読んですぐにわかる筆力の凄まじさ。著者欄を見れば、宇佐美りんさんは1999年生まれとのこと。現役の大学生。僕よりも遥かに年下。いや、だからこそこの文章が書けるのか。


例えばこんな下り。


予行練習にそなえて二日前に洗濯しておいたはずの体操着が、なかった。ワイシャツ姿のまま部屋を探し、荒らし回ったのが朝の六時で、見つからないまま逃げるように寝て、昼に起きた。現実は変わらない。掘り起こした部屋は部屋そのものがバイト先の定食屋の洗い場のようで、手のつけようがない。
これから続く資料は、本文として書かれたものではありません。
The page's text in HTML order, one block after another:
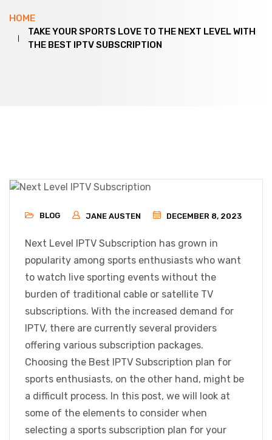
HOME
TAKE YOUR SPORTS LOVE TO THE NEXT LEVEL WITH
THE BEST IPTV SUBSCRIPTION
BLOG JANE AUSTEN DECEMBER 8, 2023
Next Level IPTV Subscription has grown in
popularity among sports enthusiasts who want
to watch live sporting events without the
burden of traditional cable or satellite TV
subscriptions. With the increased demand for
IPTV, there are currently several providers
offering various subscription packages.
Choosing the Best IPTV Subscription plan for
sports enthusiasts, on the other hand, might be
a difficult process. In this post, we will look at
some of the elements to consider when
selecting a sports subscription plan for your
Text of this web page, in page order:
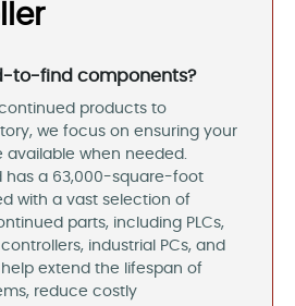
to-find components?
products to
we focus on ensuring your
available when needed.
has a 63,000-square-foot
with a vast selection of
parts, including PLCs,
controllers, industrial PCs, and
help extend the lifespan of
reduce costly
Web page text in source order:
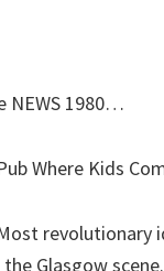
NEWS 1980…
Where Kids
revolutionary
the Glasgow scene.
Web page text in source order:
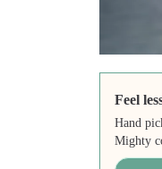
Feel
Hand
Mighty
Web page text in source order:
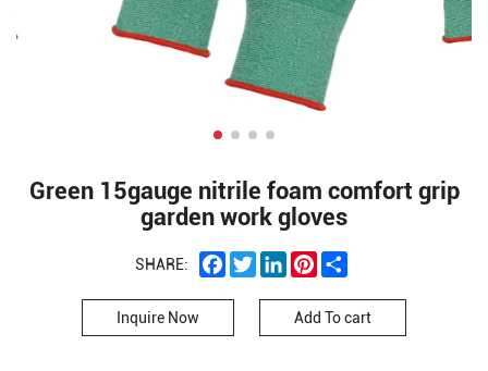
Green 15gauge nitrile foam comfort grip
garden work gloves
SHARE: Facebook
TwitterLinkedInPinterest
Inquire Now Add To cart
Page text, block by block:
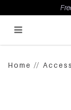
Home
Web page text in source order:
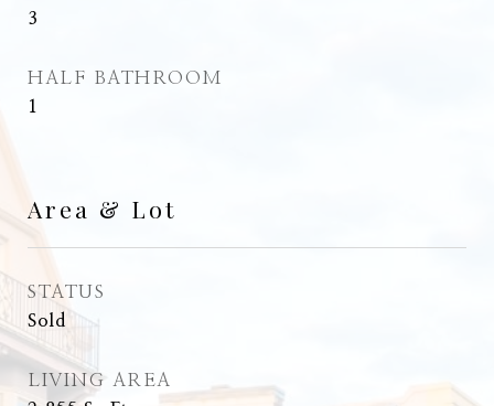
3
HALF BATHROOM
1
Area & Lot
STATUS
Sold
LIVING AREA
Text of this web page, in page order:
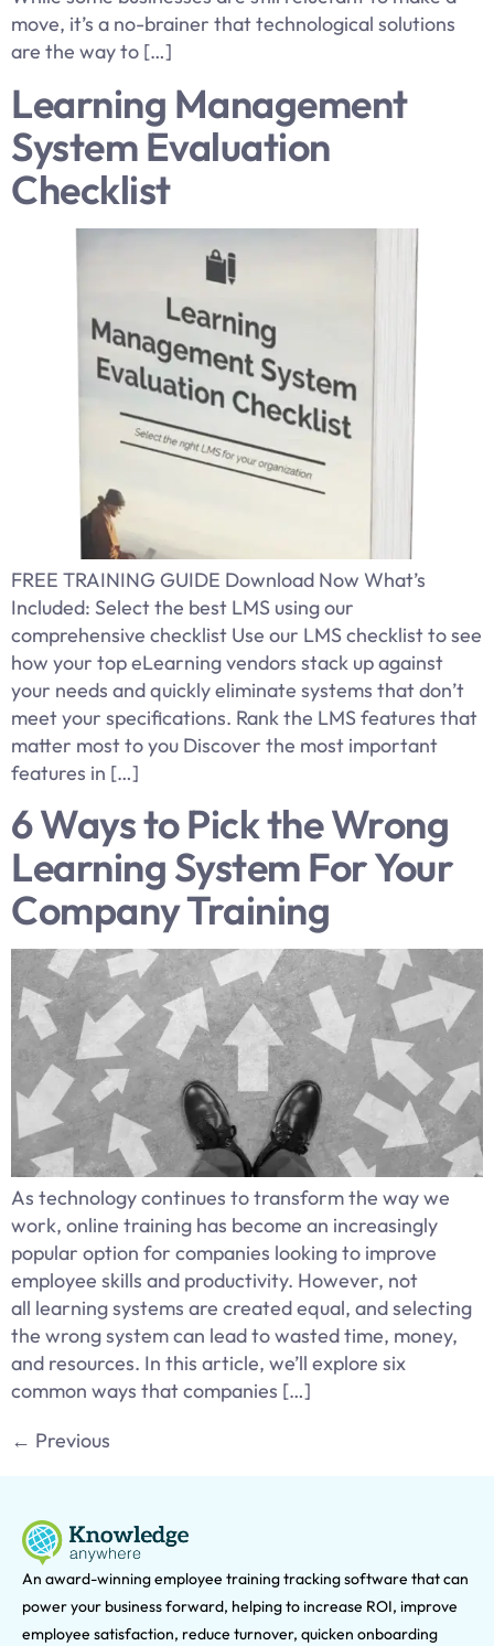
move, it’s a no-brainer that technological solutions
are the way to […]
Learning Management
System Evaluation
Checklist
FREE TRAINING GUIDE Download Now What’s
Included: Select the best LMS using our
comprehensive checklist Use our LMS checklist to see
how your top eLearning vendors stack up against
your needs and quickly eliminate systems that don’t
meet your specifications. Rank the LMS features that
matter most to you Discover the most important
features in […]
6 Ways to Pick the Wrong
Learning System For Your
Company Training
As technology continues to transform the way we
work, online training has become an increasingly
popular option for companies looking to improve
employee skills and productivity. However, not
all learning systems are created equal, and selecting
the wrong system can lead to wasted time, money,
and resources. In this article, we’ll explore six
common ways that companies […]
← Previous
An award-winning employee training tracking software that can
power your business forward, helping to increase ROI, improve
employee satisfaction, reduce turnover, quicken onboarding

すごくないですか。「、」の位置は独特で、だけどその方が文が面白くなるポイントを押さえている気がします。漂う気だるさみたいなものも伝わってきますよね。


また、こんな箇所もあります。今時っぽい。


「いま、来てて偉いって言った」
「ん」
「生きてて偉いって聞こえた一瞬」


ね。最初のうちはこんなノリについていけず、おじさん悪戦苦闘でしたが、読み進めていくうちに慣れてどんどんハマっていきました。


そしたら次に迫ってきたのは、「重さ」です。


この小説、実はそんなに長くないんですよね。分量的には一日でさらっと読めてしまう程度。ただ、なかなかさらっとは読めないんです。読んだ後も、なんだか大長編を読んだような重さが頭や肩にのしかかります。


刺激的で、重くて、だけど魅力的で、決して暗い物語ではない。この物語に対する、僕の解釈はこうです。その理由は、以下ネタバレありの感想文で詳しく説明していきますね。


これから読むという方はここで引き返していただければ幸いです。


まずはあらすじを見てみましょう。



あらすじと簡単な感想



推しが燃えた。


そんな衝撃的な一文から始まるこの物語は、その名の通り、女子高生の「あかり」が推しているアイドルが人を殴って炎上するところから始まります。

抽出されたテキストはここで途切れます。